**How to complete this task:** Your copy must hold every line of the records word for word. It must hold no pictures.

**Supplied entries:**
- Opening Delimiter -

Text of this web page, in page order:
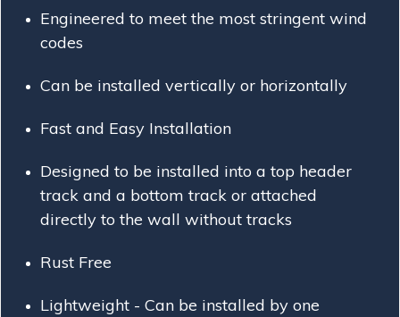
Engineered to meet the most stringent wind
codes
Can be installed vertically or horizontally
Fast and Easy Installation
Designed to be installed into a top header
track and a bottomtrack orattached
directly to the wall without tracks
Rust Free
Lightweight - Can be installed by one
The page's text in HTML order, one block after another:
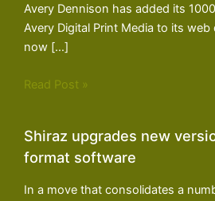
Avery Dennison has added its
Avery Digital Print Media to its
now […]
Read Post »
Shiraz upgrades new
format software
In a move that consolidates a
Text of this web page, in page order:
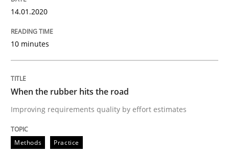
14. January 2020 · 10 minutes read
READ ARTICLE
Methods Practice
14.01.2020
10 minutes
When the rubber hits the road
Improving requirements quality by effort estimates
Methods Practice
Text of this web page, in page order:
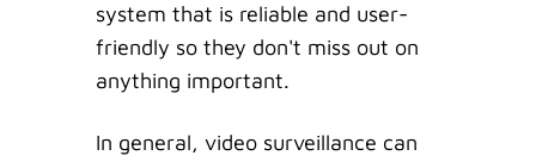
system that is reliable and user-
friendly so they don't miss out on
anything important.
In general, video surveillance can
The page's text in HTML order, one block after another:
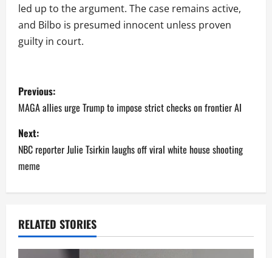
led up to the argument. The case remains active,
and Bilbo is presumed innocent unless proven
guilty in court.
P
o
s
t
n
a
v
Previous:
MAGA allies urge Trump to impose strict checks on frontier AI
Next:
NBC reporter Julie Tsirkin laughs off viral white house shooting
meme
RELATED STORIES
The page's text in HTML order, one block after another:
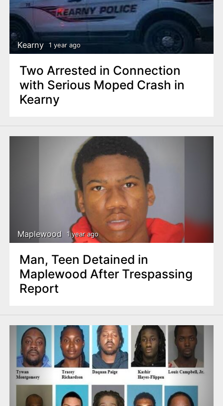
Kearny 1 year ago
Two Arrested in Connection
with Serious Moped Crash in
Kearny
Maplewood 1 year ago
Man, Teen Detained in
Maplewood After Trespassing
Report
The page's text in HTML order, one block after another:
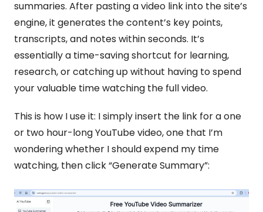
summaries. After pasting a video link into the site’s
engine, it generates the content’s key points,
transcripts, and notes within seconds. It’s
essentially a time-saving shortcut for learning,
research, or catching up without having to spend
your valuable time watching the full video.
This is how I use it: I simply insert the link for a one
or two hour-long YouTube video, one that I’m
wondering whether I should expend my time
watching, then click “Generate Summary”:
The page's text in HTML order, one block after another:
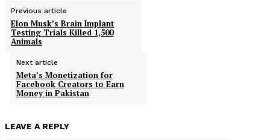
Previous article
Elon Musk’s Brain Implant
Testing Trials Killed 1,500
Animals
Next article
Meta’s Monetization for
Facebook Creators to Earn
Money in Pakistan
LEAVE A REPLY

- Closing Delimiter -

**Written answer:**
Text of this web page, in page order:
Engineered to meet the most stringent wind
codes
Can be installed vertically or horizontally
Fast and Easy Installation
Designed to be installed into a top header
track and a bottomtrack orattached
directly to the wall without tracks
Rust Free
Lightweight - Can be installed by one
The page's text in HTML order, one block after another:
Avery Dennison has added its
Avery Digital Print Media to its
now […]
Read Post »
Shiraz upgrades new
format software
In a move that consolidates a
Text of this web page, in page order:
14. January 2020 · 10 minutes read
READ ARTICLE
Methods Practice
14.01.2020
10 minutes
When the rubber hits the road
Improving requirements quality by effort estimates
Methods Practice
Text of this web page, in page order:
system that is reliable and user-
friendly so they don't miss out on
anything important.
In general, video surveillance can
The page's text in HTML order, one block after another:
led up to the argument. The case remains active,
and Bilbo is presumed innocent unless proven
guilty in court.
P
o
s
t
n
a
v
Previous:
MAGA allies urge Trump to impose strict checks on frontier AI
Next:
NBC reporter Julie Tsirkin laughs off viral white house shooting
meme
RELATED STORIES
The page's text in HTML order, one block after another:
Kearny 1 year ago
Two Arrested in Connection
with Serious Moped Crash in
Kearny
Maplewood 1 year ago
Man, Teen Detained in
Maplewood After Trespassing
Report
The page's text in HTML order, one block after another:
summaries. After pasting a video link into the site’s
engine, it generates the content’s key points,
transcripts, and notes within seconds. It’s
essentially a time-saving shortcut for learning,
research, or catching up without having to spend
your valuable time watching the full video.
This is how I use it: I simply insert the link for a one
or two hour-long YouTube video, one that I’m
wondering whether I should expend my time
watching, then click “Generate Summary”:
The page's text in HTML order, one block after another:
Previous article
Elon Musk’s Brain Implant
Testing Trials Killed 1,500
Animals
Next article
Meta’s Monetization for
Facebook Creators to Earn
Money in Pakistan
LEAVE A REPLY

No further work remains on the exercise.